→ **Task directions**: Find and copy each line of the records where the string "Peretti" shows up.
━━━━━ Data for the task
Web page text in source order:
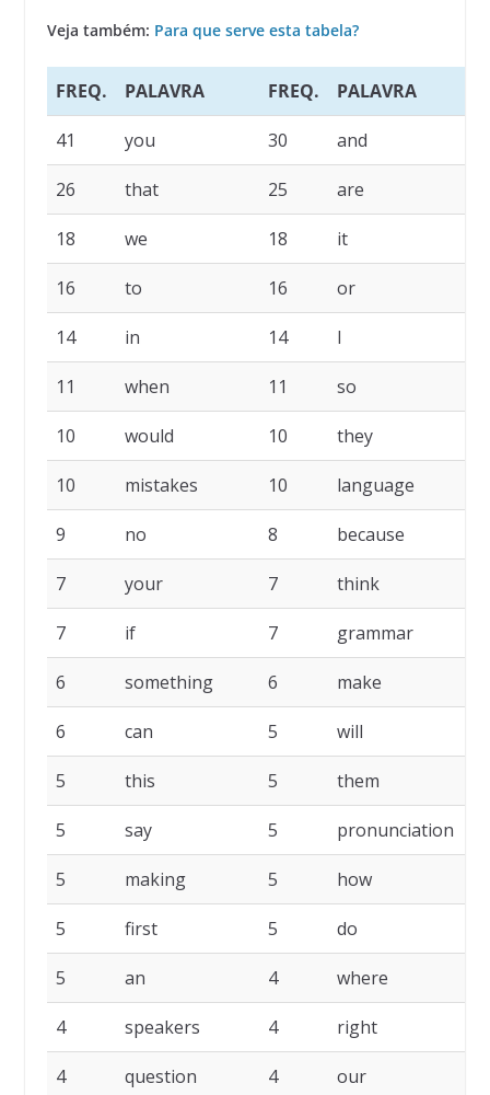
Veja também: Para que serve esta tabela?
FREQ. PALAVRA FREQ. PALAVRA
41 you 30 and
26 that 25 are
18 we 18 it
16 to 16 or
14 in 14 I
11 when 11 so
10 would 10 they
10 mistakes 10 language
9 no 8 because
7 your 7 think
7 if 7 grammar
6 something 6 make
6 can 5 will
5 this 5 them
5 say 5 pronunciation
5 making 5 how
5 first 5 do
5 an 4 where
4 speakers 4 right
4 question 4 our
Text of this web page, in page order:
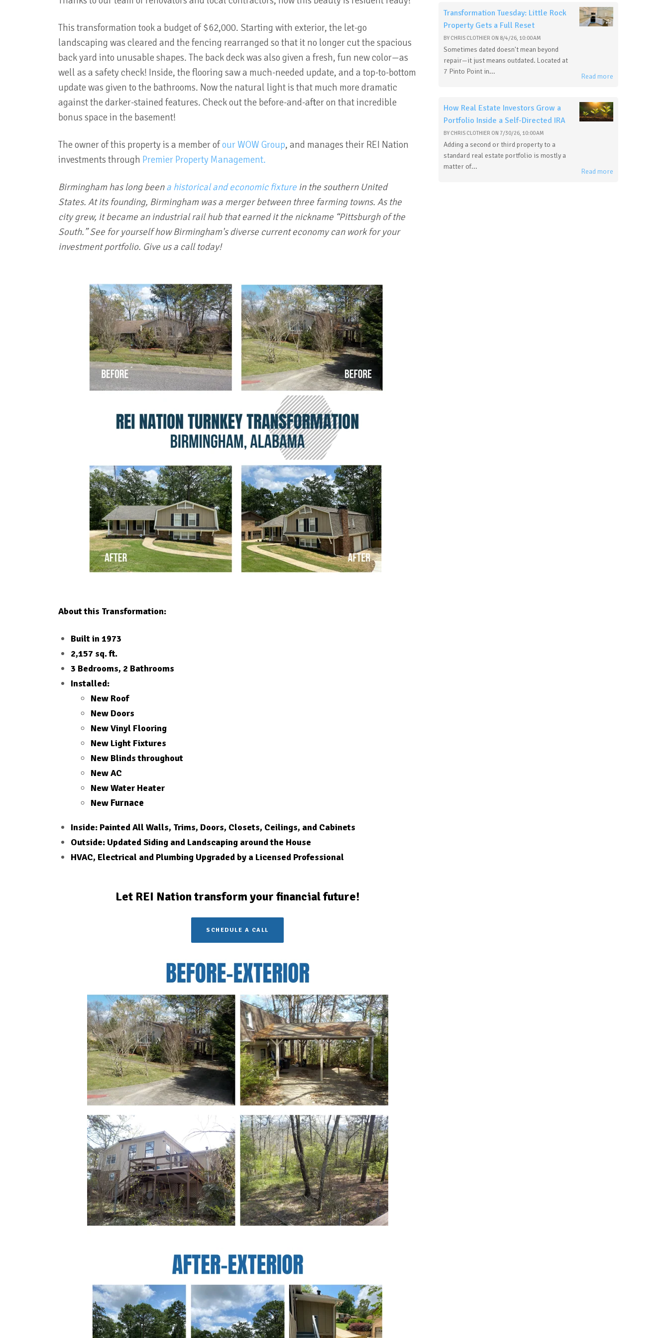
This transformation took a budget of $62,000. Starting with exterior, the let-go
landscaping was cleared and the fencing rearranged so that it no longer cut the spacious
back yard into unusable shapes. The back deck was also given a fresh, fun new color—as
well as a safety check! Inside, the flooring saw a much-needed update, and a top-to-bottom
update was given to the bathrooms. Now the natural light is that much more dramatic
against the darker-stained features. Check out the before-and-after on that incredible
bonus space in the basement!
The owner of this property is a member ofour WOW Group, and manages their REI Nation
investments through Premier Property Management.
Birmingham has long beena historical and economic fixture in the southern United
States. At its founding, Birmingham was a merger between three farming towns. As the
city grew, it became an industrial rail hub that earned it the nickname “Pittsburgh of the
South.” See for yourself how Birmingham's diverse current economy can work for your
investment portfolio. Give us a call today!
About this Transformation:
Built in 1973
2,157 sq. ft.
3 Bedrooms, 2 Bathrooms
Installed:
New Roof
New Doors
New Vinyl Flooring
New Light Fixtures
New Blinds throughout
New AC
New Water Heater
New Furnace
Inside: Painted All Walls, Trims, Doors, Closets, Ceilings, and Cabinets
Outside: Updated Siding and Landscaping around the House
HVAC, Electrical and Plumbing Upgraded by a Licensed Professional
Let REI Nation transform your financial future!
SCHEDULE A CALL
Transformation Tuesday: Little Rock
Property Gets a Full Reset
BY CHRIS CLOTHIER ON 8/4/26, 10:00 AM
Sometimes dated doesn't mean beyond
repair—it just means outdated. Located at
7 Pinto Point in...
Read more
How Real Estate Investors Grow a
Portfolio Inside a Self-Directed IRA
BY CHRIS CLOTHIER ON 7/30/26, 10:00 AM
Adding a second or third property to a
standard real estate portfolio is mostly a
matter of...
Read more
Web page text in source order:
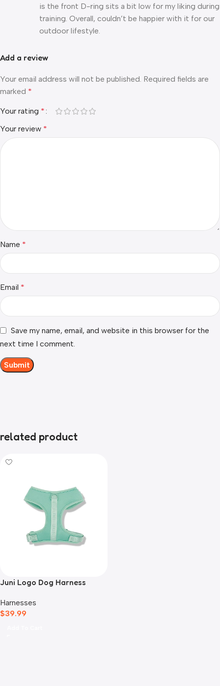
is the front D-ring sits a bit low for my liking during
training. Overall, couldn’t be happier with it for our
outdoor lifestyle.
Add a review
Your email address will not be published. Required fields are
marked *
Your rating *
Your review *
Name *
Email *
Save my name, email, and website in this browser for the
next time I comment.
related product
Juni Logo Dog Harness
Harnesses
$39.99
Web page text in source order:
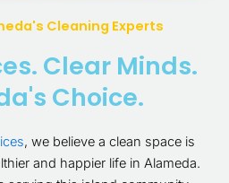
Cleaning Experts
Clear Minds.
Choice.
, we believe a clean space is
and happier life in Alameda.
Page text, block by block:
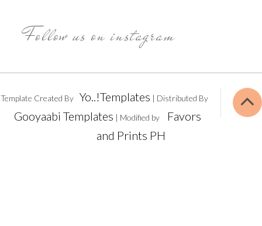
Follow us on instagram
Template Created By Yo..!Templates | Distributed By
Gooyaabi Templates | Modified by
Favors
and Prints PH
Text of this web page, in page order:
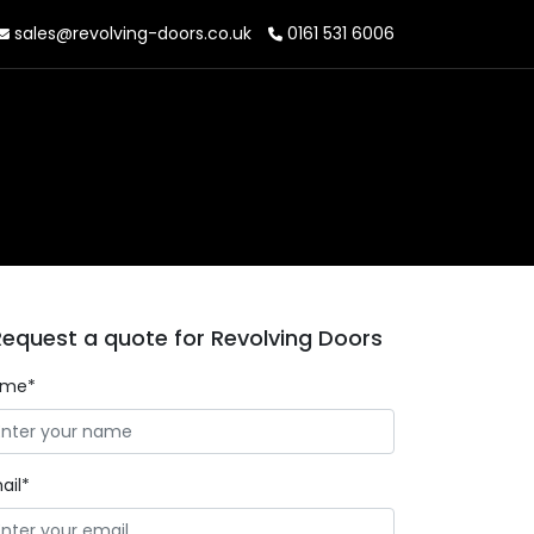
sales@revolving-doors.co.uk 0161 531 6006
a quote for Revolving Doors
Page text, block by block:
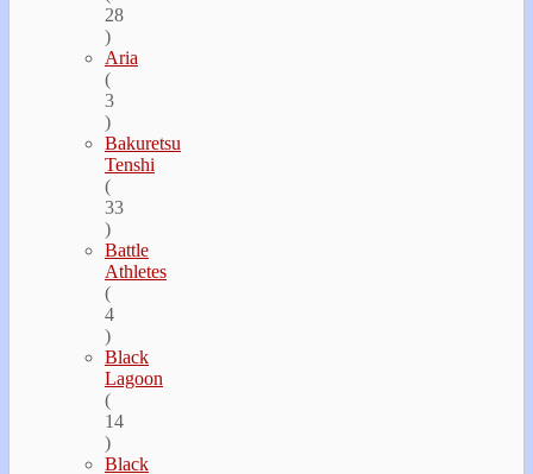
28
)
Aria
(
3
)
Bakuretsu
Tenshi
(
33
)
Battle
Athletes
(
4
)
Black
Lagoon
(
14
)
Black
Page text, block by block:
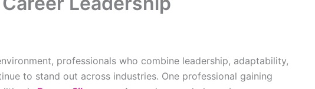
professionals who combine leadership, adaptability,
to stand out across industries. One professional gaining
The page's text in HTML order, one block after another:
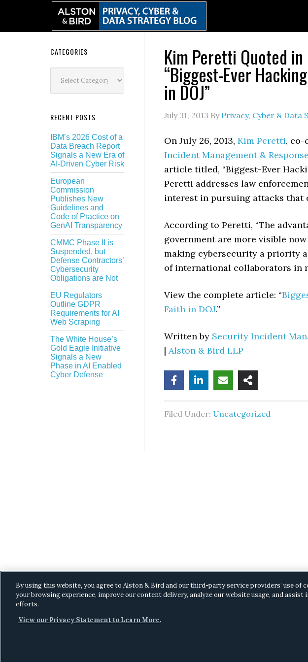
Kim Peretti Quoted
“Biggest-Ever
in DOJ”
July 31, 2013 By Privacy, Cyber & Data
On July 26, 2013, Kim Peretti, co-
Incident Management &
article titled, “Biggest-Ever
Peretti addresses law
interest in pursuing attacks
According to Peretti, “The
government are more visible
making cybersecurity a priority
of international collaborators in
View the complete article: “
Faith in DOJ.”
Written by Security Incident
| Alston & Bird LLP
Filed Under: Uncategorized
Secondary
Sidebar
CATEGORIES
RECENT POSTS
IBM’s 2026 Cost of a
Data Breach Report
Signals a New Era of
AI-Driven Cyber Risk
European
Commission
Publishes New
Guidelines and
Code of Practice on
GenAI Transparency
CMMC Phase II is
Suspended, but
Defense Contractors’
Cybersecurity
Obligations are Not
EU Regulators
Outline GDPR
Requirements for AI
Web Scraping
The White House’s
Gold Eagle Initiative
Signals a New
Phase in AI Enabled
Cyber Defense
By using this website, you agree to Alston & Bird and our third-party service providers’ use of
your browsing experience, improve our content delivery, analyze our website usage, and assist
efforts.
View our Privacy Statement to Learn More.
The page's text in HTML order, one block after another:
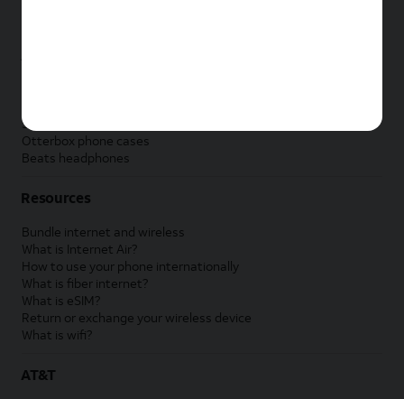
Samsung accessories
Otterbox phone cases
Beats headphones
Resources
Bundle internet and wireless
What is Internet Air?
How to use your phone internationally
What is fiber internet?
What is eSIM?
Return or exchange your wireless device
What is wifi?
AT&T
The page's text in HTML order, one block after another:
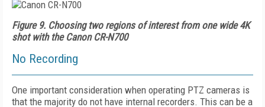
Figure 9. Choosing two regions of interest from one wide 4K
shot with the Canon CR-N700
No Recording
One important consideration when operating PTZ cameras is
that the majority do not have internal recorders. This can be a
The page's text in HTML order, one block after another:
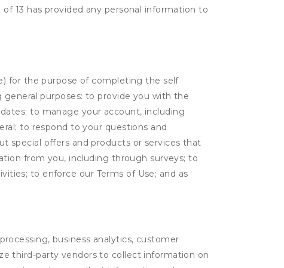
13 has provided any personal information to
for the purpose of completing the self
purposes: to provide you with the
to manage your account, including
to respond to your questions and
special offers and products or services that
from you, including through surveys; to
to enforce our Terms of Use; and as
business analytics, customer
third-party vendors to collect information on
━━━━━━━━━━
→ **Answer section**:
Kim Peretti Quoted
On July 26, 2013, Kim Peretti, co-
Peretti addresses law
According to Peretti, “The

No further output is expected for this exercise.